Drones Reveal Ancient Mega-Fortress

© Cranfield University

Drones are tools that are reshaping how people live today and will influence how we live in the future. Interestingly, drones are also providing us with a unique view of the past through novel uses in archaeology. Dr. Nathaniel Erb-Satullo, a Senior Lecturer in Archaeological Science at Cranfield University in England, recently published his findings on how drone technology helped him and his team of research assistants discover a massive fortress that had been hidden for thousands of years.

Where Asia and Europe meet, between the Black and Caspian Seas, lie the Caucasus Mountains. For more than 10,000 years, Georgian nomadic shepherds have called the area home, and it was known as an important section of the ancient Silk Road’s northern arm. Since 2018, Dr. Erb-Satullo has been collaborating with the co-director of the Georgian National Museum, Dimitri Jachvliani, to use modern technology to reveal the ancient hidden stories of Georgia’s Caucasus Mountains. Their journey began with old-fashioned groundwork, manually excavating an area suspected of hiding a fortress.

The dig site, named Dmanisi Gora, revealed itself to be far more expansive than Dr. Erb-Satullo and Mr. Jachvliani originally anticipated. Because of the site’s size and the area’s unique landscape, Dr. Erb-Satullo was struck with the idea of using a drone to get a better sense of what they were working with. The archaeologist’s drone of choice was a DJI Phantom 4 RTK, a compact, easy-to-use, and affordable model. “While previous Phantom Series drones were built around professional photographers and hobbyists,” DJI’s website explains, “the Phantom 4 RTK was designed for industrial users for high-precision mapping and other data acquisition missions. While the Phantom 4 RTK shares a similar camera and form size, it also adds a RTK positioning module, a new TimeSync system, a purpose-built mapping app and more.”

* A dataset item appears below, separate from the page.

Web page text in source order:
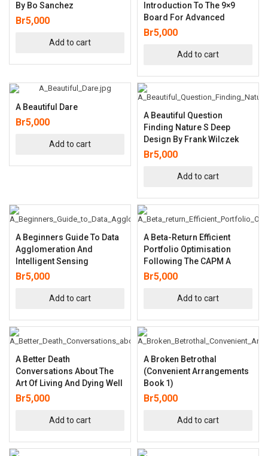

The drone has a 30-minute flight time, high-resolution cameras, and sensors for data collection. The RTK (Real-Time Kinetic) positioning module uses GNSS (Global Navigation Satellite Systems) to correct any navigational errors, providing the most accurate geospatial locations within centimeters of precision. Dr. Erb-Satullo and Mr. Jachvliani published their findings on the use of the drone in the Cambridge University journal Antiquity. The paper is titled “Mega-Fortresses in the South Caucasus: New Data from Southern Georgia.” To collect the data, the team flew the drone in autumn, when natural grasses were low enough to avoid interfering with the drone’s sensors.

The data revealed by the drone has changed our understanding of previous settlements in the Caucasus Mountains. “The drone took nearly 11,000 pictures which were knitted together using advanced software to produce high-resolution digital elevation models and orthophotos – composite pictures that show every point as if you were looking straight down,” Dr. Erb-Satullo said. “These datasets enabled us to identify subtle topographic features and create accurate maps of all the fortification walls, graves, field systems, and other stone structures within the outer settlement. The results of this survey showed that the site was more than 40 times larger than originally thought, including a large outer settlement defended by a 1km long fortification wall.”

The drone data displayed that Dmanisi Gora was a fortress-settlement covering roughly 60–80 hectares of land. “High-resolution UAV-based aerial survey of Dmanisi Gora reveals the extent of the large outer fortification system and settlement, which has few documented parallels in the region,” the authors state in the paper’s conclusion. “If the occupation of the inner fortress and outer settlement were roughly contemporary, as we suggest, this settlement would be one of the largest known in the South Caucasus Late Bronze and Iron Age.”

The use of drone technology in archaeology not only enhances our ability to uncover and map ancient sites, but it also opens new doors for discovering the hidden histories of past civilizations. Dr. Erb-Satullo and Mr. Jachvliani’s groundbreaking work in Georgia’s Caucasus Mountains demonstrates the powerful potential of drones to reshape our understanding of ancient settlements, offering a glimpse into a world that has long been buried beneath the earth. As technology continues to evolve, so too will our ability to explore and preserve the past, ensuring that the stories of forgotten civilizations are not lost to time.